Tout en reconnaissant « une certaine menace », le député travailliste lituanien Andrius Mazuronis a déclaré que l’imposition de restrictions aux Biélorusses « provoquerait d’énormes problèmes ».
De nombreux exilés sont de jeunes personnes très instruites, « qui partagent nos valeurs et voient la situation en Ukraine exactement de la même manière que nous », a-t-il déclaré. « Le régime en Biélorussie va changer… et les personnes à l’esprit occidental pourront revenir et recréer leur pays comme un État normal, orienté vers l’Europe. »
« C’est pourquoi nous devons accueillir ces personnes à moyen et long terme. »
Et ce n’est pas seulement l’opposition biélorusse qui en profite.
La Lituanie a ressenti un impact «positif», les professionnels biélorusses jouant un rôle important dans les secteurs technologiques et informatiques en plein essor du pays, et de nombreuses entreprises ont déménagé du Bélarus, selon Mazuronis.
« Les Biélorusses se sont installés ici et se sont intégrés à notre société », a-t-il déclaré à L’Observatoire de l’Europe. « Si nous fermions la frontière, je pense que notre économie serait confrontée à de sérieux défis. »

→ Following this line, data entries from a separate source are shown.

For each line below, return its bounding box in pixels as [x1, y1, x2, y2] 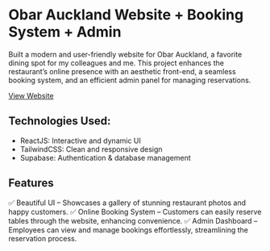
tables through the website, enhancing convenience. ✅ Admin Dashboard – [8, 215, 258, 225]
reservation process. [8, 233, 77, 243]
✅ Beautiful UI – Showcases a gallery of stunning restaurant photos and [8, 198, 247, 207]
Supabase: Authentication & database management [19, 153, 191, 162]
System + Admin [8, 23, 122, 41]
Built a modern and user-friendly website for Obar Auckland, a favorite [8, 49, 243, 59]
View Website [8, 90, 54, 100]
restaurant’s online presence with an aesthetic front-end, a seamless [8, 66, 236, 76]
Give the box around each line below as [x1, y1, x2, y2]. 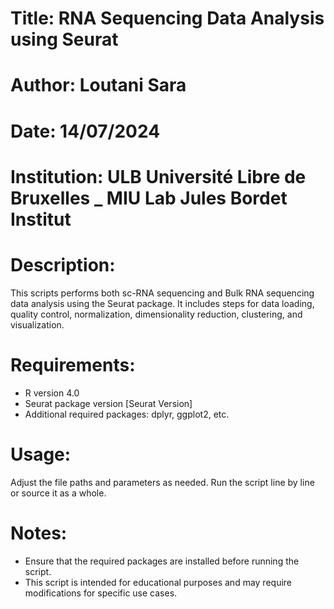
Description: [10, 253, 116, 276]
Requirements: [10, 353, 136, 376]
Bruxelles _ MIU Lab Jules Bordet [10, 187, 288, 209]
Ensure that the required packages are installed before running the [24, 555, 300, 567]
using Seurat [10, 28, 119, 51]
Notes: [10, 522, 68, 544]
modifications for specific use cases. [24, 587, 178, 599]
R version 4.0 [24, 387, 80, 399]
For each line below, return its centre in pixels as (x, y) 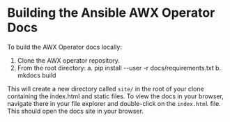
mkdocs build (37, 75)
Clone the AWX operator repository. (69, 60)
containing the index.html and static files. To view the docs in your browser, (116, 96)
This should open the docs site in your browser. (76, 111)
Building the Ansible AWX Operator (111, 13)
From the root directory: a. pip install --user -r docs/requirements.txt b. (119, 68)
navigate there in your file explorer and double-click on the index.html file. (114, 103)
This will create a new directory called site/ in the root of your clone (106, 89)
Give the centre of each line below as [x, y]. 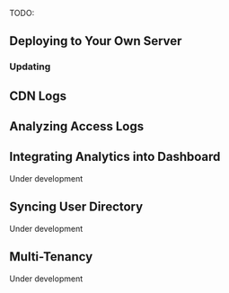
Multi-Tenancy [51, 257]
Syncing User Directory [76, 207]
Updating [30, 67]
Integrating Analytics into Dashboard [115, 157]
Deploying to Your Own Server [96, 41]
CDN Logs [38, 96]
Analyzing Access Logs [77, 126]
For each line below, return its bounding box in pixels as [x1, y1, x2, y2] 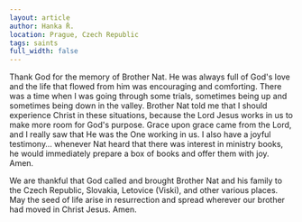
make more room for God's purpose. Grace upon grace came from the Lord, [9, 119, 292, 131]
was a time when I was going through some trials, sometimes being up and [9, 91, 288, 102]
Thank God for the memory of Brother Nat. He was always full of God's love [9, 71, 291, 82]
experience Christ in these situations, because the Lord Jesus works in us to [9, 110, 293, 121]
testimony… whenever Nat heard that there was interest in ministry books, [9, 139, 284, 150]
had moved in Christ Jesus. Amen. [9, 204, 137, 215]
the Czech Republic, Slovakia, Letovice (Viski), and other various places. [9, 185, 279, 196]
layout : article [9, 13, 70, 23]
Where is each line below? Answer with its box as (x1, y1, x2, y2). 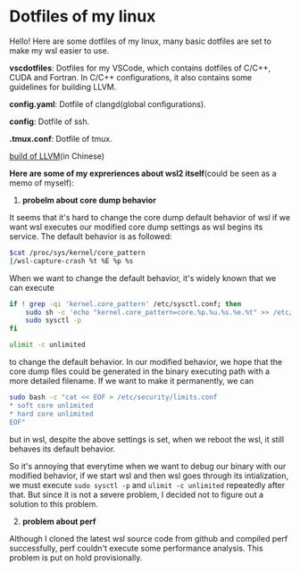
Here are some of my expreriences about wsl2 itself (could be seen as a (9, 168, 277, 178)
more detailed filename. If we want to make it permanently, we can (9, 376, 254, 386)
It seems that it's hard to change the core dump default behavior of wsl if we (9, 211, 291, 222)
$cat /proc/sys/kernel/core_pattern (9, 248, 146, 257)
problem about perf (21, 516, 96, 526)
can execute (9, 282, 55, 293)
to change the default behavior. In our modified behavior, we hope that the (9, 357, 283, 368)
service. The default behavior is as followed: (9, 230, 172, 242)
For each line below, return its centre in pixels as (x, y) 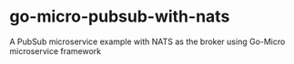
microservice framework (56, 50)
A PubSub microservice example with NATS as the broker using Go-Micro (147, 41)
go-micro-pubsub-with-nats (120, 17)
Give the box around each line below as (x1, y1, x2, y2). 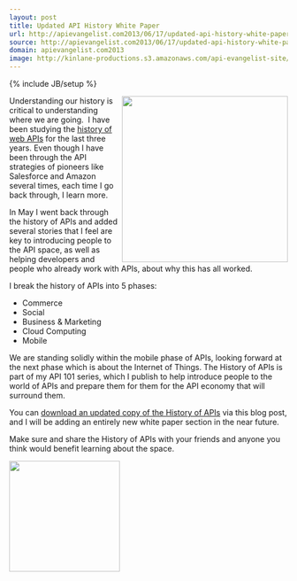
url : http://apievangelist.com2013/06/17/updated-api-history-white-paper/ (9, 29, 294, 38)
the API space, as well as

Des vérifications minutieuses des antécédents par les services lituaniens de migration et de renseignement pourraient atténuer de nombreux problèmes de sécurité, a déclaré Mazuronis, suggérant que les législateurs devraient les renforcer et les approfondir.
Il a noté que près de 1 000 citoyens biélorusses s’étaient vu refuser l’entrée pour des raisons de sécurité, ce qui montre que le Département des migrations faisait un travail « important et impressionnant ».
Pourtant, Mazuronis a émis une note de prudence, au milieu des craintes que les mercenaires de Wagner en Biélorussie puissent organiser une provocation aux frontières de l’OTAN.
« La société se sent menacée parce qu’elle se souvient encore à quelle vitesse les choses peuvent évoluer. Nous l’avons vu avec l’Ukraine. Les responsables lituaniens en parlaient (de la menace de la Russie) depuis de nombreuses années – malheureusement, personne dans les capitales occidentales n’écoutait », a-t-il déclaré.
Les autorités ont récemment envoyé des questionnaires aux Russes et aux Biélorusses vivant en Lituanie dans le but de prouver leur loyauté, en posant des questions sur qui possède légitimement la Crimée et leurs opinions sur la guerre.
Pour Viačorka, de telles politiques assimilaient à tort les deux.
« Les Biélorusses ne sont pas russes », a-t-il déclaré à L’Observatoire de l’Europe. « Cela aide la propagande de Loukachenko : ils veulent que les Biélorusses soient perçus de la même manière que la Russie. »
« Ce n’est tout simplement pas vrai ».
Un sondage du sociologue biélorusse indépendant Andrei Vardomatsky a révélé que seulement 11% de ses compatriotes étaient favorables à la participation de la Biélorussie aux combats en Ukraine, alors qu’en Russie, les attitudes à l’égard de la guerre sont plus floues.
Pendant ce temps, les deux tiers des personnes interrogées sont contre l’utilisation par la Russie de la Biélorussie comme point de départ pour attaquer l’Ukraine.
« La chose la plus importante de mon point de vue est le but de fermer la frontière ? », a demandé Mazuronis.
S’il a admis que cela pourrait envoyer un message politique aux régimes biélorusse et russe, le député travailliste doutait que cela améliorerait la situation sécuritaire de la Lituanie ou diminuerait la menace possible venant de Moscou.
Il a également invoqué l’histoire : « Il ne faut pas oublier qu’après la Seconde Guerre mondiale, des milliers de Lituaniens ont fui le régime soviétique. Les gens sont allés désespérément. Mais ils ont finalement pu revenir et reconstruire notre pays à partir de zéro. »
« Je suis sûr que de nombreux Biélorusses sont prêts à faire exactement la même chose », a-t-il ajouté.